The pound gained 0.44% yesterday as the dollar declined, but it is losing ground on Friday morning in Europe. For the half-year, the British pound had a disappointing second quarter, falling more than 10% so far since the start of the year, marking the worst six-month performance since 2016. A general dollar strength, mounting recession fears, soaring inflation rates, and a fall in UK living standards have been acting as headwinds for the sterling. At the same time, investors are concerned about the central bank's ability to control inflation without severely harming the economy. The Bank of England has raised interest rates five times since December when it became the first major central bank to do so following the pandemic, and rates are now at 1.25%, the highest in 13 years. Nonetheless, the inflation rate has risen to 1982 highs, and the economy has already contracted 0.3% in April and 0.1% in March.
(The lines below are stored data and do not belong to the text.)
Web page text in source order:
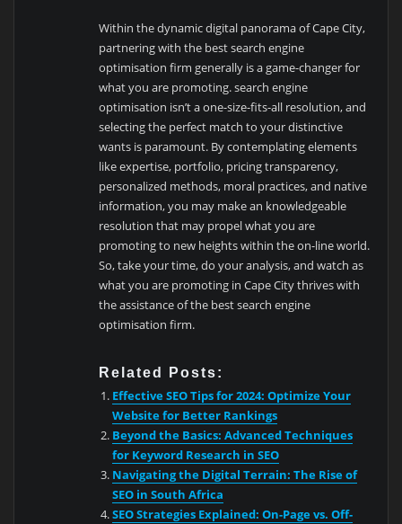
Within the dynamic digital panorama of Cape City,
partnering with the best search engine
optimisation firm generally is a game-changer for
what you are promoting. search engine
optimisation isn’t a one-size-fits-all resolution, and
selecting the perfect match to your distinctive
wants is paramount. By contemplating elements
like expertise, portfolio, pricing transparency,
personalized methods, moral practices, and native
information, you may make an knowledgeable
resolution that may propel what you are
promoting to new heights within the on-line world.
So, take your time, do your analysis, and watch as
what you are promoting in Cape City thrives with
the assistance of the best search engine
optimisation firm.
Related Posts:
Effective SEO Tips for 2024: Optimize Your
Website for Better Rankings
Beyond the Basics: Advanced Techniques
for Keyword Research in SEO
Navigating the Digital Terrain: The Rise of
SEO in South Africa
SEO Strategies Explained: On-Page vs. Off-

The Japanese yen benefited from selling pressure on the U.S. dollar yesterday, closing 0.64% higher before extending its gains today. Nonetheless, the yen was down 15% against the U.S. dollar in the first six months of 2022, the worst first-half performance for the currency since 2013. According to the most recent data, the Bank of Japan's index of big manufacturers' sentiment fell to 9 in the second quarter of 2022 from 14 the previous quarter, owing to rising input costs and supply disruptions caused by the Ukraine war and China's strict Covid lockdowns. In addition, Japan's unemployment rate unexpectedly rose to 2.6% in May 2022, exceeding market expectations and April's figure of 2.5%. In other news, the Nikkei 225 Index fell 1.73% on Friday, while the broader Topix Index fell 1.38% on Friday, extending losses from the previous session, as a slew of disappointing economic data in Japan weighed on market sentiment.
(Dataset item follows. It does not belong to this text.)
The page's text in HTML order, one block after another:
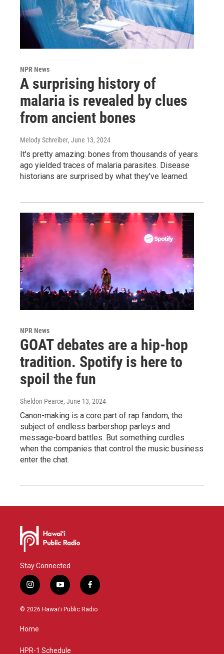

After gaining 0.16% on Thursday, the Canadian dollar appears to be losing steam this morning. The recent drop is due to the U.S. dollar's recovery as we approach the weekend. According to the most recent data, the Canadian economy will likely contract 0.2% month over month in May 2022, with declines expected in mining, quarrying, and oil and gas extraction, as well as manufacturing and construction. In April, Canadian GDP increased by 0.3% month over month, following a 0.7% increase in March and exceeding preliminary estimates of a 0.2% increase. During the month, growth was seen in 13 of the 20 industries, with higher output for goods-producing industries and slightly higher output for service providers. Mining, quarrying, and oil and gas extraction experienced a significant increase as the economy as a whole improved.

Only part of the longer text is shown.